I have two RDDs, one really large in size and other much smaller. I'd like find all unique tuples in large RDD with keys from the small RDD.
- Large RDD is so large that I have to avoid a full shuffle
- Small RDD is also large enough that I can't broadcast it. I may be able to broadcast its keys.
- There are duplicates tuples as well and I only care about the distinct tuples.
For example
large_rdd = sc.parallelize([('abcdefghij'[i%10], i) for i in range(100)] * 5)
small_rdd = sc.parallelize([('zab'[i%3], i) for i in range(10)])
expected_rdd = [
('a', [1, 4, 7, 0, 10, 20, 30, 40, 50, 60, 70, 80, 90]),
('b', [2, 5, 8, 1, 11, 21, 31, 41, 51, 61, 71, 81, 91])]
There are two expensive operations in my solution - join and distinct. Both I assume cause a full shuffle and leave the child RDD hash partitioned. Given that, is the following the best I can do ?
keys = sc.broadcast(small_rdd.keys().distinct().collect())

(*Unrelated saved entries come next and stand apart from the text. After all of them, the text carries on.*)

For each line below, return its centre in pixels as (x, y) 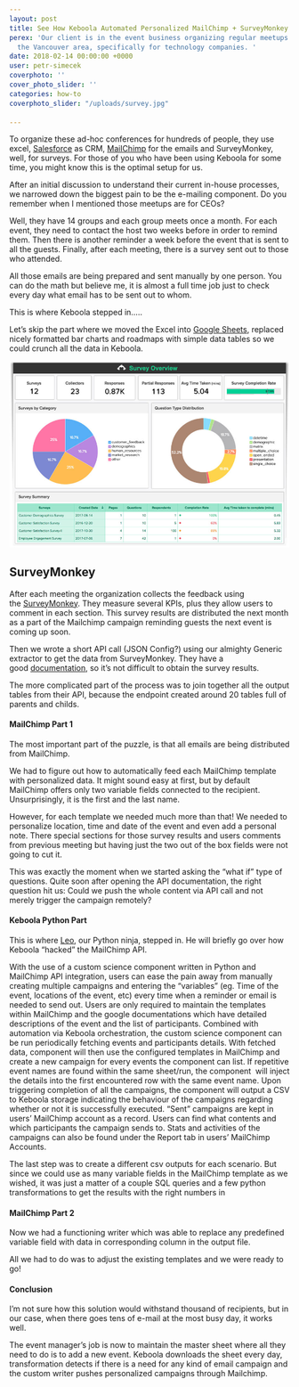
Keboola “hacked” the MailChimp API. (78, 950)
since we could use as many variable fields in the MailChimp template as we (149, 1173)
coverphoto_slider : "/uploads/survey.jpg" (89, 103)
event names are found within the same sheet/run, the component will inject (149, 1071)
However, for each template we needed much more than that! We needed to (148, 816)
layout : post (33, 19)
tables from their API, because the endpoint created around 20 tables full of (148, 694)
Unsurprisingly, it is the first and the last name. (95, 799)
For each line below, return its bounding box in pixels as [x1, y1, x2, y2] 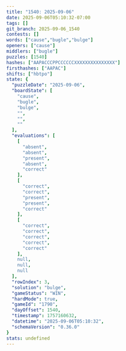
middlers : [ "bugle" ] [6, 48, 59, 54]
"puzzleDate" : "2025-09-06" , [12, 82, 85, 88]
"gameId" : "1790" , [12, 301, 59, 307]
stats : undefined [6, 335, 50, 341]
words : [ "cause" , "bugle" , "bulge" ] [6, 37, 94, 43]
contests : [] [6, 31, 39, 38]
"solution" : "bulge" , [12, 284, 67, 290]
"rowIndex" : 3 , [12, 279, 50, 285]
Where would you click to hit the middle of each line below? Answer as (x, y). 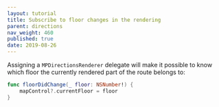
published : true (30, 39)
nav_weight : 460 (30, 33)
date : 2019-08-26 (32, 45)
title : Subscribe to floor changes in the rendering (84, 20)
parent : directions (35, 26)
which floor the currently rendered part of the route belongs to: (96, 72)
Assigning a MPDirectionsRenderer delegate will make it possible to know (110, 65)
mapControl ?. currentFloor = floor (69, 91)
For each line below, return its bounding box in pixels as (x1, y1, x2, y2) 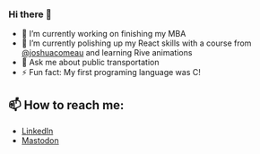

filtered_unique_large_rdd = (large_rdd
.filter(lambda (k, v): k in keys.value)
.distinct()
.groupByKey())
(filtered_unique_large_rdd
.join(small_rdd.groupByKey())
.mapValues(lambda x: sum([list(i) for i in x], []))
.collect())
Basically, I filter the tuples explicitly, pick distincts and then join with the smaller_rdd. I hope that that distinct operation will place the keys hash partitioned and will not cause another shuffle during the subsequent join.
Thanks in advance for any suggestions/ideas.
PS: It is not a duplicate of Which function in spark is used to combine two RDDs by keys since join (full shuffle) is an option.